Parameters:reader (obj:cornac.data.Reader, default: None) – Reader object used to read the data.
Returns:data – Data in the form of a list of tuples (user, item, rating).
Return type:array-like

MovieLens

Link to the data: https://grouplens.org/datasets/movielens/

cornac.datasets.movielens.load_100k(fmt='UIR', reader=None)[source]

Load the MovieLens 100K dataset

Parameters:fmt (str, default: 'UIR') – Data format to be returned.
Returns:data – Data in the form of a list of tuples depending on the given data format.
Return type:array-like
cornac.datasets.movielens.load_1m(fmt='UIR', reader: cornac.data.reader.Reader = None) → List[source]

Load the MovieLens 1M dataset

Parameters:
  • fmt (str, default: 'UIR') – Data format to be returned.
  • reader (obj:cornac.data.Reader, default: None) – Reader object used to read the data.
Returns:

data – Data in the form of a list of tuples depending on the given data format.

Return type:

array-like

cornac.datasets.movielens.load_plot()[source]

Load the plots of movies provided @ http://dm.postech.ac.kr/~cartopy/ConvMF/

Returns:
  • texts (List) – List of text documents, one per item.
  • ids (List) – List of item ids aligned with indices in texts.

Netflix

Link to the data: https://www.kaggle.com/netflix-inc/netflix-prize-data/

cornac.datasets.netflix.load_data(fmt='UIR', reader: cornac.data.reader.Reader = None) → List[source]

Load the Netflix entire dataset - Number of ratings: 100,480,507 - Number of users: 480,189 - Number of items: 17,770

Parameters:
  • fmt (str, default: 'UIR') – Data format to be returned.
  • reader (obj:cornac.data.Reader, default: None) – Reader object used to read the data.
Returns:

data – Data in the form of a list of tuples depending on the given data format.

Return type:

array-like

cornac.datasets.netflix.load_data_small(fmt='UIR', reader: cornac.data.reader.Reader = None) → List[source]

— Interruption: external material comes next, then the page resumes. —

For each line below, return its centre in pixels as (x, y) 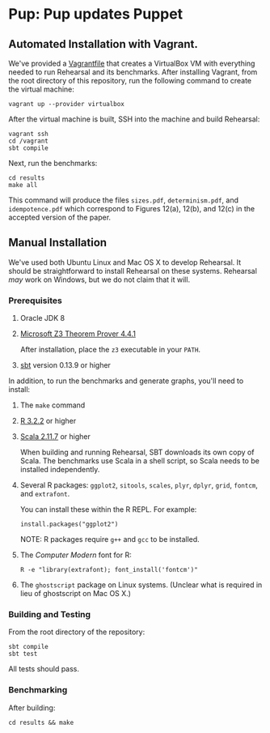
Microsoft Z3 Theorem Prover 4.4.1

Load a small subset of the Netflix dataset. We draw this subsample such that every user has at least 10 items and each item has at least 10 users. - Number of ratings: 607,803 - Number of users: 10,000 - Number of items: 5,000

Parameters:
  • fmt (str, default: 'UIR') – Data format to be returned.
  • reader (obj:cornac.data.Reader, default: None) – Reader object used to read the data.
Returns:

data – Data in the form of a list of tuples depending on the given data format.

Return type:

array-like

Tradesy

Link to the data: http://jmcauley.ucsd.edu/data/tradesy/ This data is used in the VBPR paper. After cleaning the data, we have: - Number of feedback: 394,421 (410,186 is reported but there are duplicates) - Number of users: 19,243 (19,823 is reported due to duplicates) - Number of items: 165,906 (166,521 is reported due to duplicates)

cornac.datasets.tradesy.load_data(reader: cornac.data.reader.Reader = None) → List[source]

Load the feedback observations

Parameters:reader (obj:cornac.data.Reader, default: None) – Reader object used to read the data.
Returns:data – Data in the form of a list of tuples (user, item, 1).
Return type:array-like
cornac.datasets.tradesy.load_feature()[source]

Load the item visual feature

Returns:
  • features (numpy.ndarray) – Feature matrix with shape (n, 4096) with n is the number of items.
  • item_ids (List) – List of item ids aligned with indices in features.